__Problem requirements__: Repeat the records in full and exactly, omitting pictures.

__Exercise materials__:
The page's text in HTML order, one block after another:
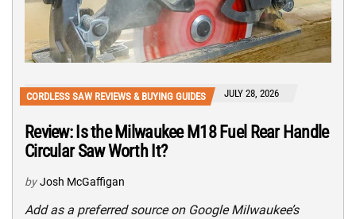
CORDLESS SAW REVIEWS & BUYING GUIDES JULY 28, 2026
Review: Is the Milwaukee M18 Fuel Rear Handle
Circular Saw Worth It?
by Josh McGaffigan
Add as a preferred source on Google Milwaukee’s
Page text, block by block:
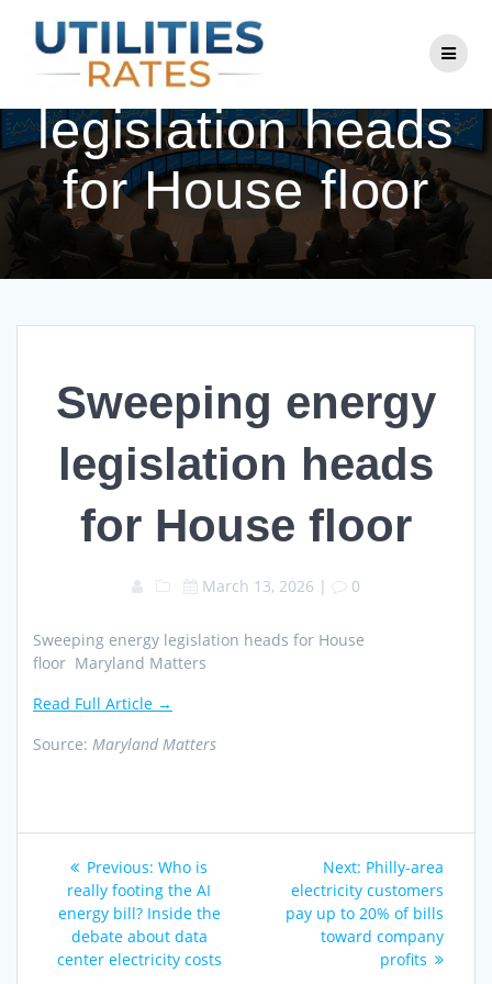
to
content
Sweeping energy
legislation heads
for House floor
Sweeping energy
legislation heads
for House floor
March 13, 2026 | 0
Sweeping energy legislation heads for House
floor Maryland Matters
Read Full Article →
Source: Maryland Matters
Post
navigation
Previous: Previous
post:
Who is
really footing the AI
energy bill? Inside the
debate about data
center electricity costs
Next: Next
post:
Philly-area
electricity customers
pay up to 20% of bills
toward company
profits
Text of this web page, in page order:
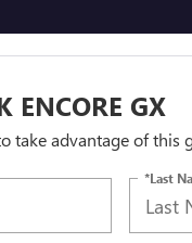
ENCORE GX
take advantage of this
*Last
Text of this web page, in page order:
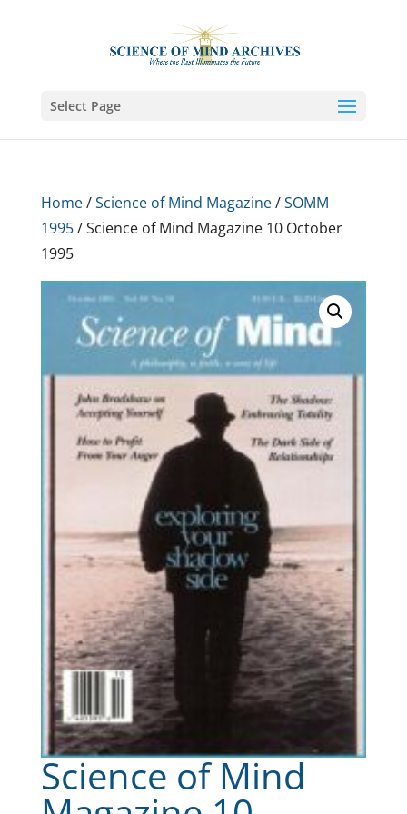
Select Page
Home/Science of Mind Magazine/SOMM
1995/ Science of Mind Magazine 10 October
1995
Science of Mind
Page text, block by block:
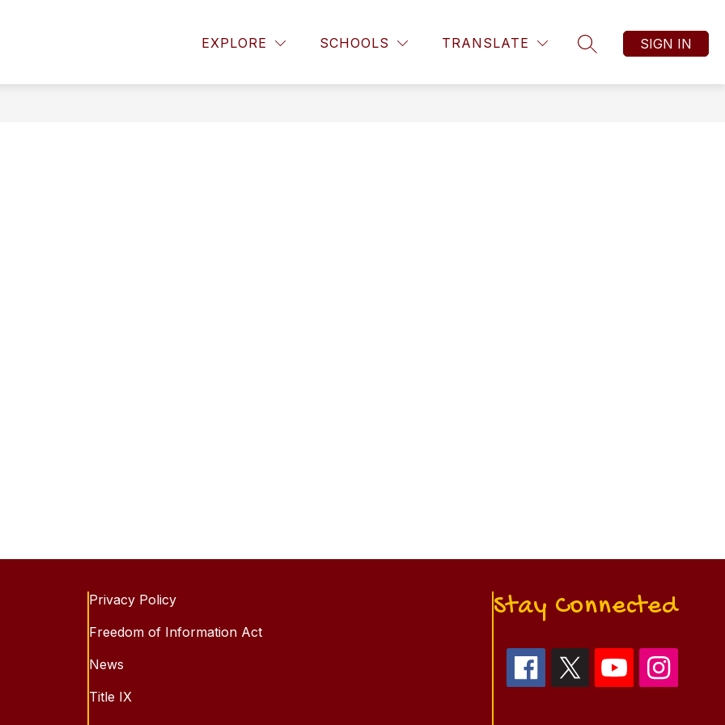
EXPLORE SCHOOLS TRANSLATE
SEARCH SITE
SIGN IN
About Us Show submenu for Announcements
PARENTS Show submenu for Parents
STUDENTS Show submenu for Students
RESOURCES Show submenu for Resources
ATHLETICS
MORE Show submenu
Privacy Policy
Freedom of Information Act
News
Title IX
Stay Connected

__Solution to this task__:
The page's text in HTML order, one block after another:
CORDLESS SAW REVIEWS & BUYING GUIDES JULY 28, 2026
Review: Is the Milwaukee M18 Fuel Rear Handle
Circular Saw Worth It?
by Josh McGaffigan
Add as a preferred source on Google Milwaukee’s
Page text, block by block:
to
content
Sweeping energy
legislation heads
for House floor
Sweeping energy
legislation heads
for House floor
March 13, 2026 | 0
Sweeping energy legislation heads for House
floor Maryland Matters
Read Full Article →
Source: Maryland Matters
Post
navigation
Previous: Previous
post:
Who is
really footing the AI
energy bill? Inside the
debate about data
center electricity costs
Next: Next
post:
Philly-area
electricity customers
pay up to 20% of bills
toward company
profits
Text of this web page, in page order:
ENCORE GX
take advantage of this
*Last
Text of this web page, in page order:
Select Page
Home/Science of Mind Magazine/SOMM
1995/ Science of Mind Magazine 10 October
1995
Science of Mind
Page text, block by block:
EXPLORE SCHOOLS TRANSLATE
SEARCH SITE
SIGN IN
About Us Show submenu for Announcements
PARENTS Show submenu for Parents
STUDENTS Show submenu for Students
RESOURCES Show submenu for Resources
ATHLETICS
MORE Show submenu
Privacy Policy
Freedom of Information Act
News
Title IX
Stay Connected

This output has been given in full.